Reporting to Karl Marx
Chou died in January 1976. This meant that within about a year, four of Mao’s trusted supporters among the top leadership had all died: Chu-Teh, who had been Commander-in-Chief of the Chinese Red Army on the Long March; Kang Sheng, formerly Director of the Party School in Yenan, member of the five-man Party Secretariat and a close associate of Mao’s; Tung Pi-wu, a founder of the Party and a General from the earliest days of the Red Army; and, of course, Chou En-lai himself.
Deng had not changed that much.
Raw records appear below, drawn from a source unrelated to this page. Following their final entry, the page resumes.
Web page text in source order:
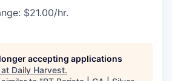
$21.00/hr.
accepting applications
Daily Harvest.
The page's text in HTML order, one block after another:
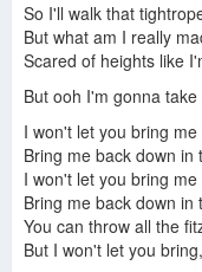
So I'll walk that
But what am I really
Scared of heights like
But ooh I'm gonna
I won't let you bring me
Bring me back down in
I won't let you bring me
Bring me back down in
You can throw all the
But I won't let you
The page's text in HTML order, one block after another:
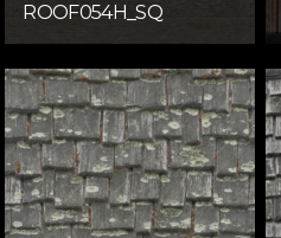
ROOF054H_SQ
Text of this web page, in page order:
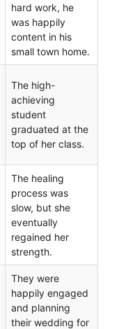
hard work, he
was happily
content in his
small town home.
The high-
achieving
student
graduated at the
top of her class.
The healing
process was
slow, but she
eventually
regained her
strength.
They were
happily engaged
and planning
their wedding for
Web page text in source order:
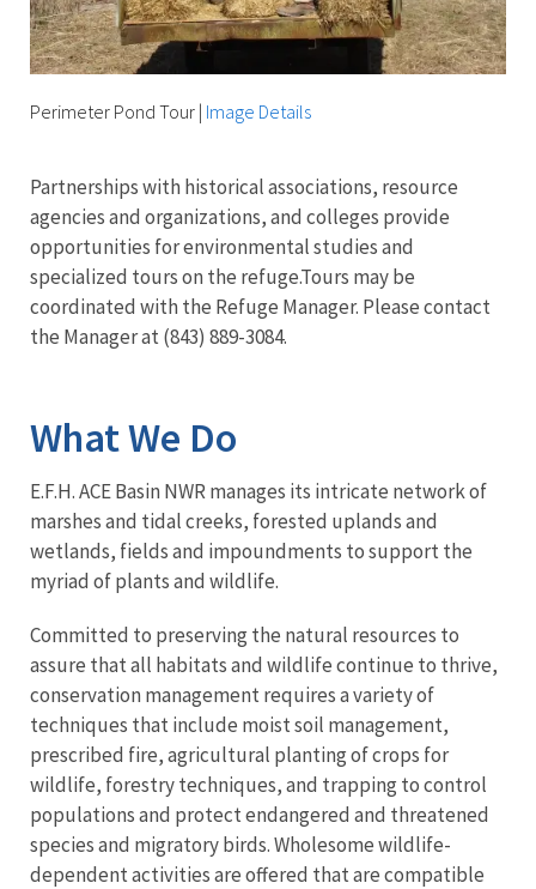
Perimeter Pond Tour | Image Details
Partnerships with historical associations, resource
agencies and organizations, and colleges provide
opportunities for environmental studies and
specialized tours on the refuge.Tours may be
coordinated with the Refuge Manager. Please contact
the Manager at (843) 889-3084.
What We Do
E.F.H. ACE Basin NWR manages its intricate network of
marshes and tidal creeks, forested uplands and
wetlands, fields and impoundments to support the
myriad of plants and wildlife.
Committed to preserving the natural resources to
assure that all habitats and wildlife continue to thrive,
conservation management requires a variety of
techniques that include moist soil management,
prescribed fire, agricultural planting of crops for
wildlife, forestry techniques, and trapping to control
populations and protect endangered and threatened
species and migratory birds. Wholesome wildlife-
dependent activities are offered that are compatible
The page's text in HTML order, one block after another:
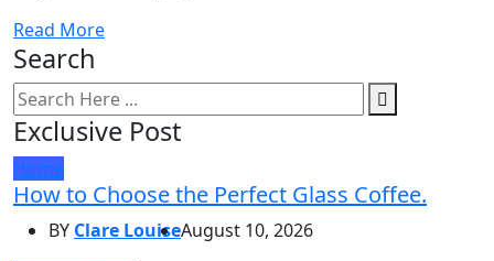
Read More
Search
Exclusive Post
Home
How to Choose the Perfect Glass Coffee.
BY Clare LouiseAugust 10, 2026
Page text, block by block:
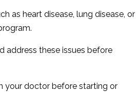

His support still for the line of technocracy above politics soon alienated Mao and his principal supporters during the CR. He was attacked in the press as an “unrepentant capitalist roader”. He was recognised as being the prime mover in what became known as the Tien An Men Incident that took place on April 5, 1976, when demonstrations in memory of Chou En-lai turned into a riot, which was suppressed by police. On Mao’s initiative the Politburo resolved to remove Deng from all positions of leadership, the riot being declared counter-revolutionary in character.
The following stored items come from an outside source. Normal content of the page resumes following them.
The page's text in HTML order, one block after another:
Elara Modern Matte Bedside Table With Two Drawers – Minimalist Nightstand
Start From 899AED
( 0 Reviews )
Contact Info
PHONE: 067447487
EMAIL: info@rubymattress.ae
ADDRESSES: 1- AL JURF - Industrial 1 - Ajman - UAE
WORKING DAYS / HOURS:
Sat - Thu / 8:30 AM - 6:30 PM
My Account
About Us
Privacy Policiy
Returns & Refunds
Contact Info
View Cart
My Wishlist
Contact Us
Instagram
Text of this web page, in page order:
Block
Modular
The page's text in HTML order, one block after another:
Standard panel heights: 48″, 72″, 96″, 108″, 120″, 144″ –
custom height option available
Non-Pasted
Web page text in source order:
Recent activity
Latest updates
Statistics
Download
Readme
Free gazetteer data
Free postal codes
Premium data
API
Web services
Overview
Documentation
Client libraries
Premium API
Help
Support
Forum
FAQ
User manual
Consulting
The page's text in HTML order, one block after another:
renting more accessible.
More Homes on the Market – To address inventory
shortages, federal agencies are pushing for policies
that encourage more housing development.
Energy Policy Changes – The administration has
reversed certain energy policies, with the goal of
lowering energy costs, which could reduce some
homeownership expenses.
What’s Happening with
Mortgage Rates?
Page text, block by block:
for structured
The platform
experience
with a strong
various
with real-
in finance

This brought Hua Kuo-feng still more to the fore. At the time of the Tenth Congress he was Chairman of the Hunan Revolutionary Committee and First Secretary of the Provincial Party Committee. At the Congress he was elected to the Standing Committee of the Politburo. In February 1976, he became Acting Premier, to succeed Chou En-lai, and Minister of Public Security. After Deng’s ouster, in April he became Prime Minister. Mao wrote to him on April 30: “With you in charge, I’m at ease.” He obviously took Hua to be a Maoist who would pursue the aims of the CR but would also seek to unify the growingly disparate elements in the Central Committee. Mao himself knew that his own end was not far off. He would say to visitors (New Zealand Party Secretary VG Wilcox was one): “Soon I’ll be going to report to Karl Marx.” Various Western writers, including the generally truthful Edgar Snow, have reported him as referring to seeing God, not Karl Marx. It is possible. But to Communists – as Wilcox was then – he would certainly not refer to God. Mao was reported to have nominated Hua as Vice-Chairman – i.e., his own successor – the same time as Hua became Prime Minister.
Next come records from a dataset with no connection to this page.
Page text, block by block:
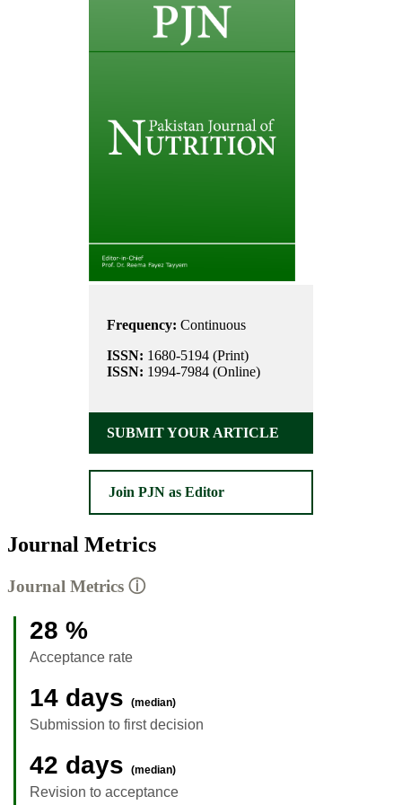
Frequency: Continuous
ISSN: 1680-5194 (Print)
ISSN: 1994-7984 (Online)
SUBMIT YOUR ARTICLE
Join PJN as Editor
Journal Metrics
Journal Metrics ⓘ
28 %
Acceptance rate
14 days (median)
Submission to first decision
42 days (median)
Revision to acceptance
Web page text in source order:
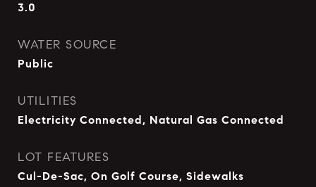
3.0
WATER SOURCE
Public
UTILITIES
Electricity Connected, Natural Gas Connected
LOT FEATURES
Cul-De-Sac, On Golf Course, Sidewalks
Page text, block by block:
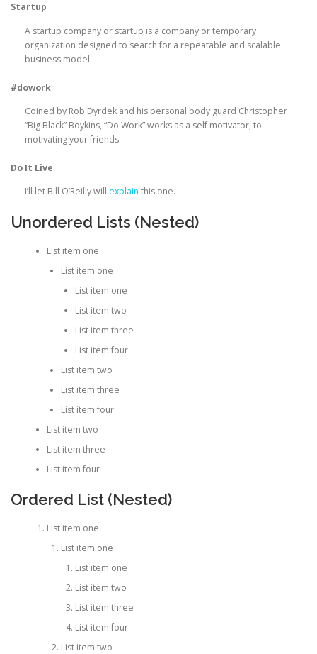
Startup
A startup company or startup is a company or temporary
organization designed to search for a repeatable and scalable
business model.
#dowork
Coined by Rob Dyrdek and his personal body guard Christopher
“Big Black” Boykins, “Do Work” works as a self motivator, to
motivating your friends.
Do It Live
I’ll let Bill O’Reilly will explain this one.
Unordered Lists (Nested)
List item one
List item one
List item one
List item two
List item three
List item four
List item two
List item three
List item four
List item two
List item three
List item four
Ordered List (Nested)
List item one
List item one
List item one
List item two
List item three
List item four
List item two
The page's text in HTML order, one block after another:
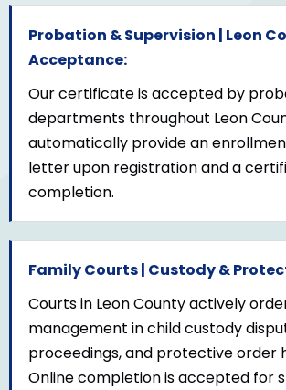
Probation & Supervision | Leon
Acceptance:
Our certificate is accepted by
departments throughout Leon
automatically provide an
letter upon registration and a
completion.
Family Courts | Custody &
Courts in Leon County actively
management in child custody
proceedings, and protective order
Online completion is accepted for
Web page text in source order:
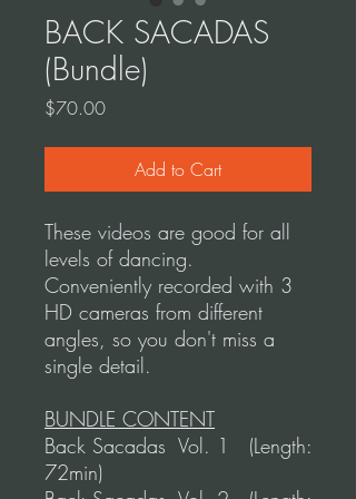
BACK SACADAS
(Bundle)
$70.00Price
Add to Cart
These videos are good for all
levels of dancing.
Conveniently recorded with 3
HD cameras from different
angles, so you don't miss a
single detail.
BUNDLE CONTENT
Back Sacadas Vol. 1 (Length:
72min)
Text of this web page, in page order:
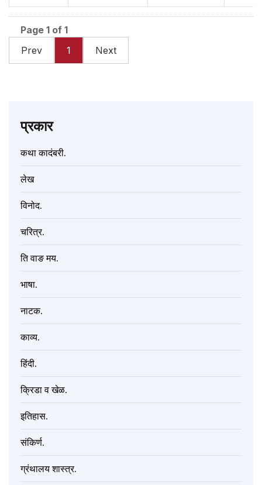
प्रकार
कथा कादंबरी.
लेख
विनोद.
चरित्र.
ति वाङ मय.
भाषा.
नाटक.
काव्य.
हिंदी.
क्रिडा व खेळ.
इतिहास.
संकिर्ण.
ग्रंथालय शास्त्र.
Page 1 of 1
Prev
1 Next
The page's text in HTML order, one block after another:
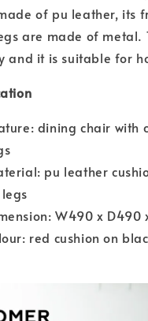
of pu leather, its
are made of metal.
and it is suitable for
dining chair with
pu leather
W490 x D490
red cushion on
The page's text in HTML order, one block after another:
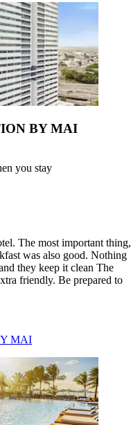
BY MAI
you stay
The most important thing,
was also good. Nothing
they keep it clean The
friendly. Be prepared to
MAI
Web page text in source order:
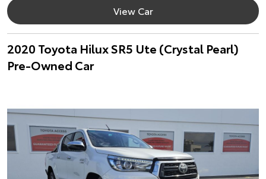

On September 9, 1976, Mao died, probably from Parkinson’s disease, at the age of 82. In spite of attempts since by both Chinese revisionists and Albanian dogmatists to downgrade his life and achievements, almost to obliterate him from history, he remains, next to Lenin, the greatest political leader, thinker and revolutionary of the20thcentury.
Notes:
[17] Han Suyin: Wind in the Tower, p.331.
[18] Ibid., p. 338.
[19] The Tenth National Congress of the Communist Party of China (Documents) (Foreign Languages Press, Peking, 1973).